= Political Red Cross =

Political Red Cross was the name borne by several organizations that provided aid to political prisoners in the Russian Empire and later in Soviet Russia and the Soviet Union.

The first organization using this name was founded in St. Petersburg in 1870 by L. I. Kornilova, Serdyukov, L. V. Sinegubov, and Vera Figner, and aided arrested Narodniki.

In 1881 the Red Cross Society of the People's Will was founded by Yuri Bogdanovich of the People's Will movement.

In the late 1890s the Society for Political Exiles and Prisoners was active in St. Petersburg. The society received funding for its activities from charity concerts, literary readings, fundraising events, and voluntary donations from the intelligentsia.

After the defeat of the 1905 Russian Revolution, assistance to prisoners was offered through a political prisoner's bureau of the St. Petersburg organization of the Political Red Cross, chaired by T. A. Bogdanovich with E. Benoit as treasurer. The Prisoner's Commission was composed of prisoners, deportees, and their families, who also organized escapes.
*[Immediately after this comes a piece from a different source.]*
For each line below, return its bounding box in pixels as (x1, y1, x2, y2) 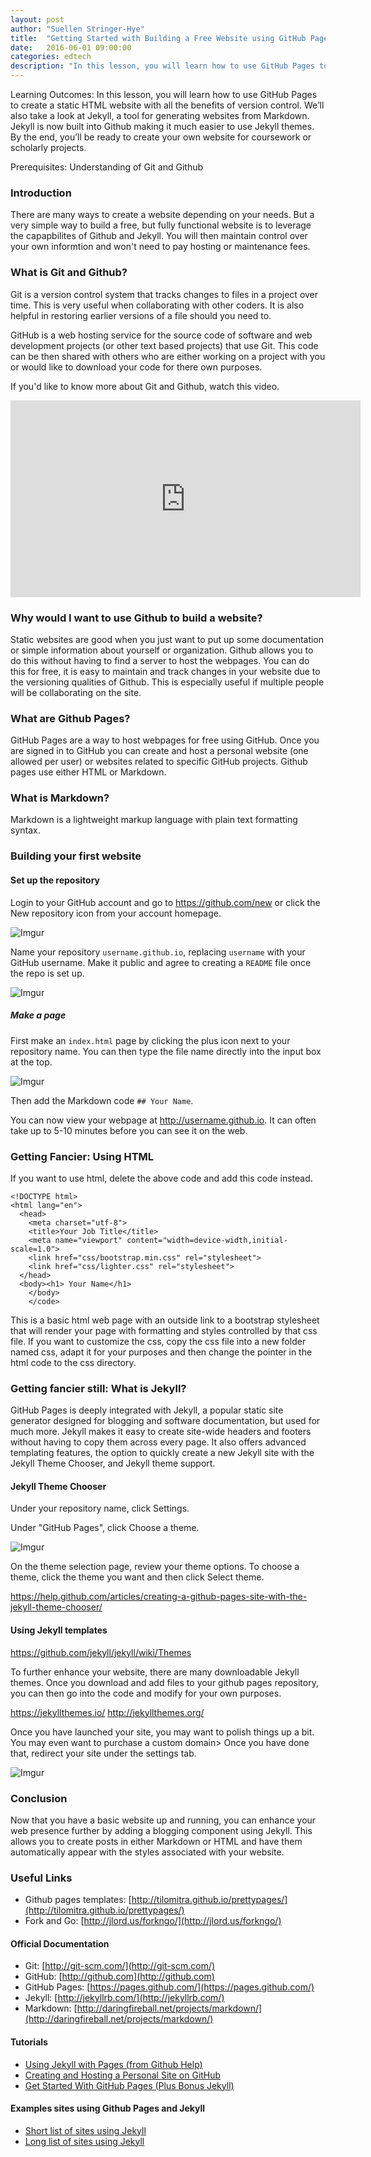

One of the most active organization in the 1910s was a group assisting political prisoners held in the Shlisselburg Fortress, directed by M. L. Lihtenshtadt, A. A. Aristov, A. Y. Brushteyn, E. V. Pozner, and others.

After the February Revolution, the Political Red Cross aided in the release and repatriation of prisoners and political exiles and created the Society for Released Politicals.

In 1918 the Moscow Committee of the Political Red Cross was created by Nikolai Muravyov, Catherine Peshkova, and M. L. Vinaver. This organization was legitimized by I. Steinberg, People's Commissar of Justice of the Russian Soviet Republic. After 1922 the organization was named Political Prisoner's Relief (with shortened versions of this name in common use - «Помполит», «Политпомощь»: "Pompolit", "Politpomosch"). This organization aided relatives of those arrested by making inquiries about where the prisoners were held, providing them with material assistance, and petitioning the authorities for their release. The organization was located on Kuznetsky Most Street near the OGPU headquarters.

The Leningrad section of the Political Red Cross existed until 1937, when V. P. Gartman was arrested and shot and the section ceased to exist.

Formally the Political Red Cross continued to exist until 15 July 1938.